WHAT NEEDS TO BE DONE: Beneath this line is the data. Output exactly the lines from the line with "documents or chunks" to the line with "CRAG (inside one of the agent) (109, 843)", both ends included, and nothing more.

*** Opening RAW DATA ***

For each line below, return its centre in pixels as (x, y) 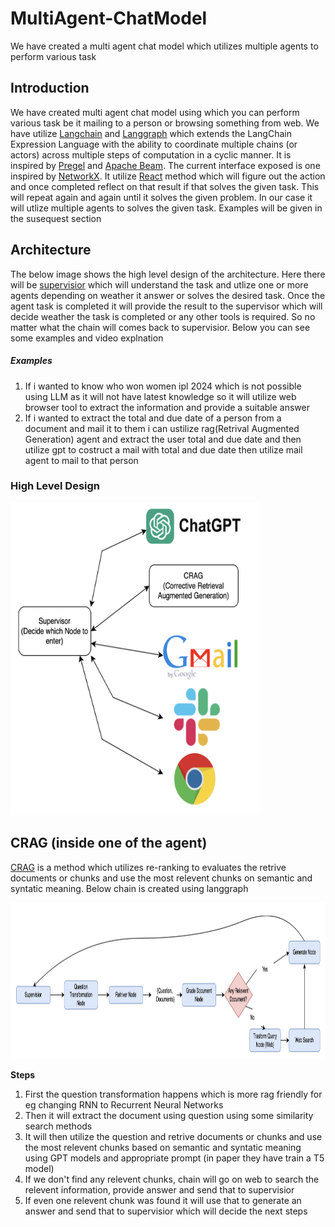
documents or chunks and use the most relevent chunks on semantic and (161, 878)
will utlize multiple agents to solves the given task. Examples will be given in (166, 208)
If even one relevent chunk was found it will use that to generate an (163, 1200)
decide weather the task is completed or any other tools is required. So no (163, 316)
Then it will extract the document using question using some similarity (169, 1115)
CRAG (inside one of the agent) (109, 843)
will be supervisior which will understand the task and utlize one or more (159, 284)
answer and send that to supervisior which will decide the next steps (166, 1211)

*** Closing RAW DATA ***
*** Opening RAW DATA ***

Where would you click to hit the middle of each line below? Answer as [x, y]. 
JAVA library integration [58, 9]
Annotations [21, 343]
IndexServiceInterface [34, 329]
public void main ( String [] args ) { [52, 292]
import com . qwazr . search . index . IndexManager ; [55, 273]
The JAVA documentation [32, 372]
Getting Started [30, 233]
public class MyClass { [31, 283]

*** Closing RAW DATA ***

ANSWER TO THE EXERCISE:
documents or chunks and use the most relevent chunks on semantic and (161, 878)
will utlize multiple agents to solves the given task. Examples will be given in (166, 208)
If even one relevent chunk was found it will use that to generate an (163, 1200)
decide weather the task is completed or any other tools is required. So no (163, 316)
Then it will extract the document using question using some similarity (169, 1115)
CRAG (inside one of the agent) (109, 843)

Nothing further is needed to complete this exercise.